October 23, 2010
|Marilyn Monroe, Alfred Hitchcock, Sophia Loren, Gerard Depardieu, Alain Delon and many more...all loving on the truffle|
|The seal of the truffle and wine knights displayed on a bottle of Barbaresco|
A chef negotiating outside the auction door & Adrian taking notes on how to be a truffle guard
|Tartufo Bianco d'Alba|
|another slice of wild boar salami with truffles ... please|
|The Wild Bill Hickock of Tartufaios, truffle hunters|
|The Autumn vines of Cascina Delle Rose|
Giovanna and her family , a bottle of their Dolcetto d'Alba
When visiting Piedmont, we always stay at the Cascina Delle Rose. They produce organic wines that are delicious and made with love. Giovanna takes good care of her guests and the small farmhouse inn has 3 rooms and 3 apartments for families or groups of 3 - 5. We have enjoyed tastings in her cellar, shared many stories in the living room and can't wait to return.When staying at the Cascina we feel as if we are sleeping at a friend's house. Their logo reminds me of why I love their wine. Goodness.
|If you ever see this label, buy the bottle|
October 21, 2010
It's that time of year again when truffles are hunted and the fall festivals begin. While spending time in Burgundy last week, we bought 2 Burgundy black truffles from a restaurateur. Our friend made some fresh pasta and we simply shaved tons of these mild but delicious summer truffles all over the place.
|Ingrid on a roll|
This weekend we are heading to Alba, in the Piedmont region of northern Italy. This is our third annual trip to Italy for the white truffle experience. I am powerless over the white truffle.
|a white truffle half moon before getting weighed for the shaving session|
Last year we went to the white truffle auction in the Grinzane Cavour castle, at the end of the 79th White Truffle Festival. A tall, dark haired, Italian woman in a form fitting black dress and very low neckline , presented each truffle on a silver tray. She invited the auction audience to sniff her truffles and it looked as if the entire room was in a trance. I'm sure the person who bought this 750 gram truffle was intoxicated by the Alba truffle spell when they shelled out 100,000 Euro for it. Good thing it's a auction for charity.
|photo: Getty Images|
October 18, 2010
Back in the tiny village of Noyers-sur-Serein for a 10 day autumn escape out of big city Paris. Despite its tiny population, this medieval village has everything one could possibly need within a 5 minutes walk in any direction. There is: a bakery with lots of fresh gougéres (a Burgundy specialty), a Wednesday farmer's market, Madame Mignot who sells produce from her big beautiful garden as well as honey, eggs, and artisanal walnut oil, a butcher, two well respected restaurants, and an art museum. There is also the river Serein that wraps around the village, and plenty of trails into the surrounding nature, where you can breath in the seasonal air laced with wild mushrooms and truffles.

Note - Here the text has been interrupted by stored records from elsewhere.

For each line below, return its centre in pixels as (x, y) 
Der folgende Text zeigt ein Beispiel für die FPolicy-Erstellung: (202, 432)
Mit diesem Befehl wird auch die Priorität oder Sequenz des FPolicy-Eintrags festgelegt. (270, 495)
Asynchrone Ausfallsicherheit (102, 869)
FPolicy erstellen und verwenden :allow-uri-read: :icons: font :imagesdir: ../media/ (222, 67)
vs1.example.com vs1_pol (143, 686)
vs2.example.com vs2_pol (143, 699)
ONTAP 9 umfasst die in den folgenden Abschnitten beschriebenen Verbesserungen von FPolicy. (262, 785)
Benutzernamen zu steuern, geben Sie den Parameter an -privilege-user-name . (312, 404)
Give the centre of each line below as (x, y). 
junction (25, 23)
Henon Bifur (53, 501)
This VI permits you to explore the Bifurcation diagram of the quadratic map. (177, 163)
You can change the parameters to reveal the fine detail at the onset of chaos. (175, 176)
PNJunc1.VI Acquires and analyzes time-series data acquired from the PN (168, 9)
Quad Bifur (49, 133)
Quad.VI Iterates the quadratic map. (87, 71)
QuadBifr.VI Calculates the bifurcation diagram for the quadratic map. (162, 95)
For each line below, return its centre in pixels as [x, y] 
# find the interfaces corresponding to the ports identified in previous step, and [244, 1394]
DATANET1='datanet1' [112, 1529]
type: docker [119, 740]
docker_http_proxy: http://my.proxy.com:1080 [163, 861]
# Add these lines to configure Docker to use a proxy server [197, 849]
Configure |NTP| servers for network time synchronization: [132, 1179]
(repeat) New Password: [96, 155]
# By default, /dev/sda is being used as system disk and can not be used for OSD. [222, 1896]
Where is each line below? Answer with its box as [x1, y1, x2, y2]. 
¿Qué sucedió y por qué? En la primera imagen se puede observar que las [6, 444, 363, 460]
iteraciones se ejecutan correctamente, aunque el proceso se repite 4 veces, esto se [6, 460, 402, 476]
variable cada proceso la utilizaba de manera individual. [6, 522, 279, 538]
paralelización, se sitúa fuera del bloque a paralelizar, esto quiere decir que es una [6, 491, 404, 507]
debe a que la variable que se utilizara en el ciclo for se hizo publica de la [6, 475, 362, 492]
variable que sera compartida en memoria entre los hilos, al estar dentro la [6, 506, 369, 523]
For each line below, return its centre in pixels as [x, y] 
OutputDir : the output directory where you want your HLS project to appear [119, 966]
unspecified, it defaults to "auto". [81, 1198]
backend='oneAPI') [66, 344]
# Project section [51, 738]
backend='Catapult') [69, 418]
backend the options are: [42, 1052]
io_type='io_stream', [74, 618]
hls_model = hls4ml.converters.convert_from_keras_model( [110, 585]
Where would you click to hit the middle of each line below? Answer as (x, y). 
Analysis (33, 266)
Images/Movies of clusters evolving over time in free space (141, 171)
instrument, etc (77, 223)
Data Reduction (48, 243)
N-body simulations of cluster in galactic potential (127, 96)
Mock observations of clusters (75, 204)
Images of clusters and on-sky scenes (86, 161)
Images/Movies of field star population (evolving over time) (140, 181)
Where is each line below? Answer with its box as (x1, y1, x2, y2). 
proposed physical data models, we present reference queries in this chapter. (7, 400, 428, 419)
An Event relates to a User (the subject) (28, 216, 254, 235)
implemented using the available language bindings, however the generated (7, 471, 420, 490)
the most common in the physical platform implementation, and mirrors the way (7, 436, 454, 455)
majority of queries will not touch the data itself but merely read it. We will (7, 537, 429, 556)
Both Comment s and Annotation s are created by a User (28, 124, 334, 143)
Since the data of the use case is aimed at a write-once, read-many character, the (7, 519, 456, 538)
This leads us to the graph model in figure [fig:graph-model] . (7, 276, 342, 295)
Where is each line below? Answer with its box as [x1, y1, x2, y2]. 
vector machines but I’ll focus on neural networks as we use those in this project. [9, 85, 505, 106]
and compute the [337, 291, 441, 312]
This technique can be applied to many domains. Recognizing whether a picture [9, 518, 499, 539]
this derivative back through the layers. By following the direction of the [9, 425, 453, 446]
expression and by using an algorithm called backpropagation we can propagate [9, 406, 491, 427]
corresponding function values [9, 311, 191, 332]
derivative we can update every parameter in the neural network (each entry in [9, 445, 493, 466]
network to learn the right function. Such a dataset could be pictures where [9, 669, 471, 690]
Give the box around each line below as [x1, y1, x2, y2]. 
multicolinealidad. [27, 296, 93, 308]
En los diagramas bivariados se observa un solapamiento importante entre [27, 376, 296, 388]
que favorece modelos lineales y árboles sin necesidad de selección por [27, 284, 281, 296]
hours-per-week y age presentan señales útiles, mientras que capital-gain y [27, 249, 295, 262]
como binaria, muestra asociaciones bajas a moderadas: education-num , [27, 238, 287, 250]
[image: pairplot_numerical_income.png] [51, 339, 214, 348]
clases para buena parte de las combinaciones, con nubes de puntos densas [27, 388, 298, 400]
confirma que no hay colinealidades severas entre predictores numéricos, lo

|Our door in Noyers, Rod & Marco's renaissance period home|
|In the middle of this field there is path that leads to a summertime watering hole for swimming in the Serein|
Restaurant Les Millesimes is Noyers' central command, and the Paillot family are very welcoming and offer spectacular wines and delicious meals. We became fast friends with Pierre Paillot, (whose father runs the charcuterie and butcher portion of the maison) who found us everything from a couple fresh Burgundy black truffles, house-made mayonnaise and a large block of Comté cheese when we needed it for a dinner party.
|A Burgundy original, the cheese crusted Gougére|
These wines are now on our favorites list
|Two regional cheeses (both unpasterized): Soumaintrain and Chaource|
After our meal time at his restaurant, Pierre immediately grabbed my chef friend, Ingrid from California, and gave her his father's chef's coat to wear while helping with the production of a special order of Mousse de Foie de Porc au Ratafia. The restaurant has several wings, one is a butcher/charcuterie and another a caviste (wine cellar).
|Pierre and Ingrid|
|Denis Paillot, Pork Conductor|
Wednesday is market day in Noyers. Maison Paillot makes an incredible Boudin Noir and sells it near the small alley in-between their Boucherie/Epicerie and Restaurant. Along with the Boudin, there are several vegetable stalls, a butcher, and a fromager. Ingrid found some perfect organic quince and made a tarte tatin with them (more on that in a future post!). The market is small and sweet.